The above was for network disk type - seems similar to the output seen for disks for gluster fuse mount

Comment 12 Shir Fishbain 2018-10-15 13:40:19 UTC
Verified
file=/rhev/datacenter/mnt/glusterSD/gluster01.scl.lab.tlv.redhat.com:_storage__local__ge11__volume__0/2ad4743c-7ef3-4797-942f-8b6ac75f8d6c/images/7a3b5fae-56ee-4069-b77f-9f46795cc59a/29230098-79b0-4f39-b7f7-97946462f11e,format=qcow2,if=none,id=drive-ua-7a3b5fae-56ee-4069-b77f-9f46795cc59a,serial=7a3b5fae-56ee-4069-b77f-9f46795cc59a,werror=stop,rerror=stop,cache=none,aio=native

Comment 13 SATHEESARAN 2018-10-18 18:31:41 UTC
Why is this bug still in MODIFIED state, but the fix is already available and verified ?
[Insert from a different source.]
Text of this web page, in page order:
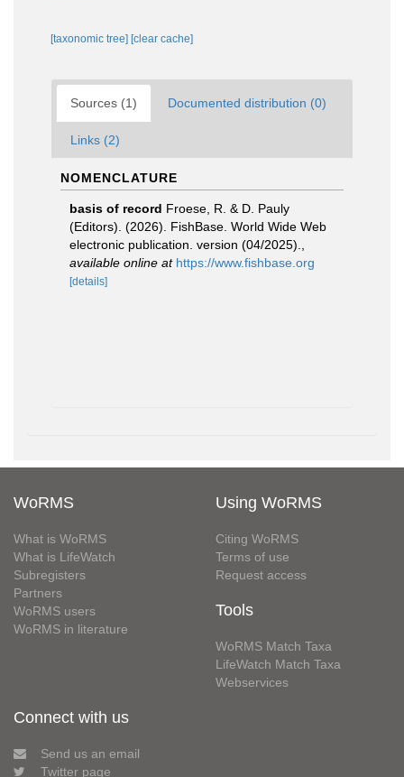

Comment 14 Elad 2018-10-18 18:54:46 UTC
Should have been moved to VERIFIED by a script (since it has 'verified_upstream' in the QA whiteboard).

Comment 15 Sandro Bonazzola 2018-11-02 14:35:52 UTC
This bugzilla is included in oVirt 4.2.7 release, published on November 2nd 2018.

Since the problem described in this bug report should be
resolved in oVirt 4.2.7 release, it has been closed with a resolution of CURRENT RELEASE.

If the solution does not work for you, please open a new bug report.